== WHAT NEEDS TO BE DONE ==
The answer must consist of every line in the records below that contains the string "bins".

== RECORDS SHOWN ==
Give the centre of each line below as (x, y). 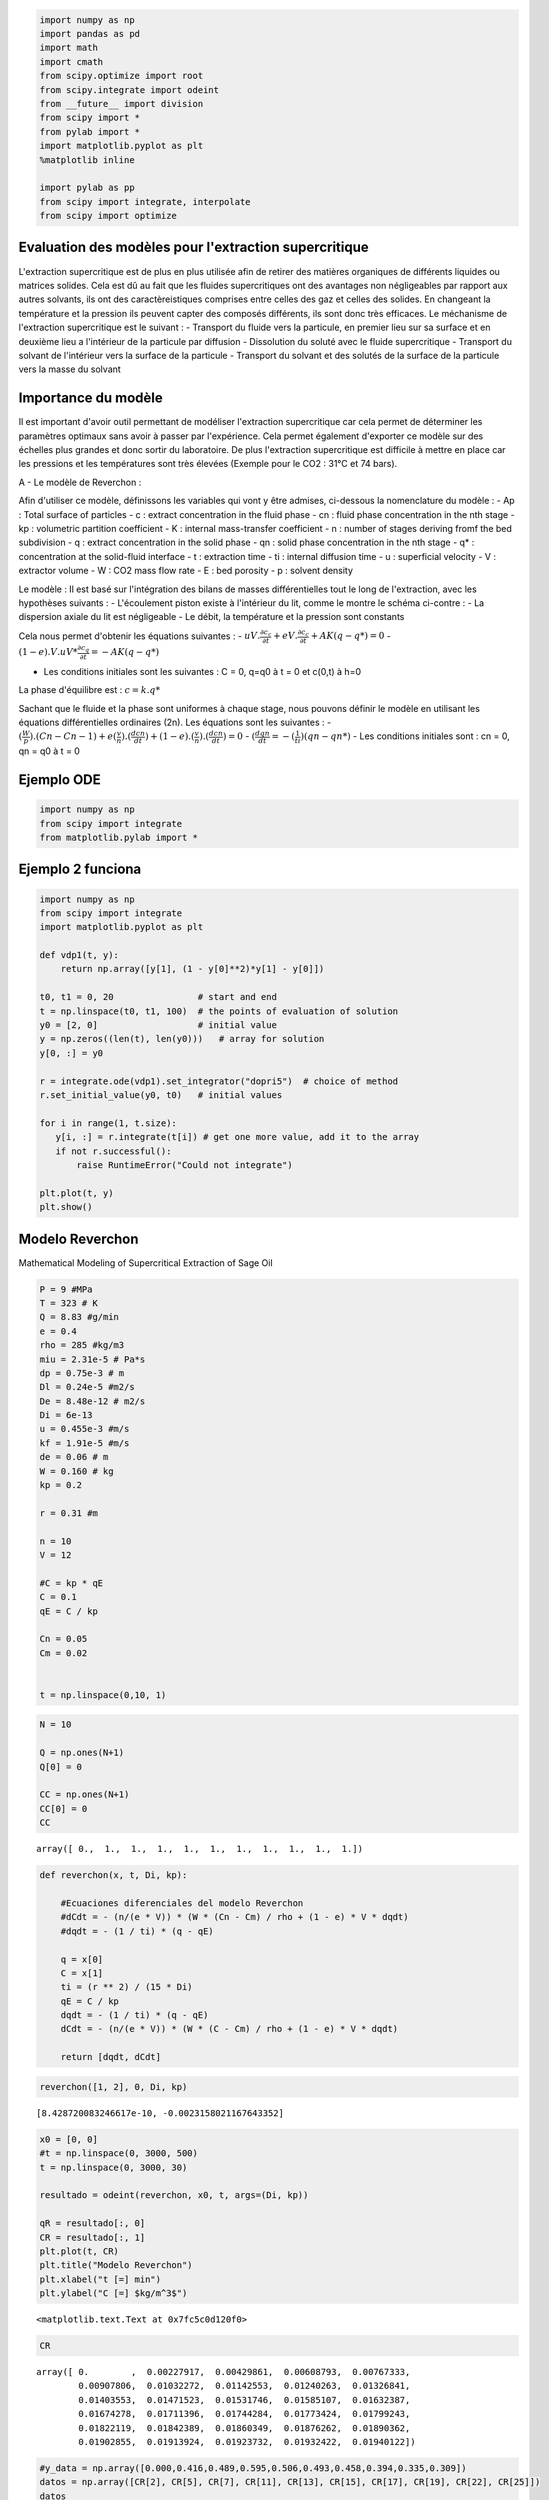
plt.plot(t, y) (76, 1193)
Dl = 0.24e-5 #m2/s (87, 1387)
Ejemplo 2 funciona (80, 869)
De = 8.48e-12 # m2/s (92, 1401)
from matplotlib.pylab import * (119, 837)
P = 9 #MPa (66, 1289)
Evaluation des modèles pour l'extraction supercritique (193, 247)
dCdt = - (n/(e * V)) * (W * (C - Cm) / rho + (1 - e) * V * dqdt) (229, 2029)
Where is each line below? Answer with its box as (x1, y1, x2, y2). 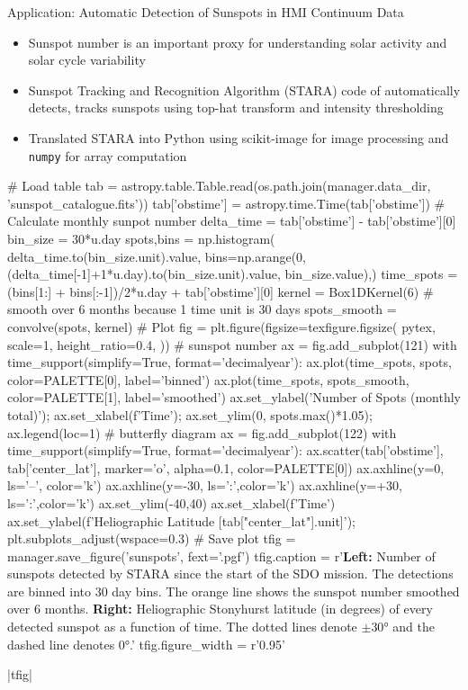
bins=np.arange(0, (204, 246, 306, 265)
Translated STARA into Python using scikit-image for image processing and (28, 128, 449, 147)
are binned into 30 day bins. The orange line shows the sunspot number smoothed (7, 581, 460, 600)
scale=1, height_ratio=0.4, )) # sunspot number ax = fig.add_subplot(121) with (7, 335, 457, 354)
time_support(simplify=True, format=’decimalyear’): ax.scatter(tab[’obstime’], (7, 441, 444, 460)
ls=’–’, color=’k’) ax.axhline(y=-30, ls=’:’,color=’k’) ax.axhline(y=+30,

== TASK SOLUTION ==
bins=np.arange(0, (204, 246, 306, 265)
are binned into 30 day bins. The orange line shows the sunspot number smoothed (7, 581, 460, 600)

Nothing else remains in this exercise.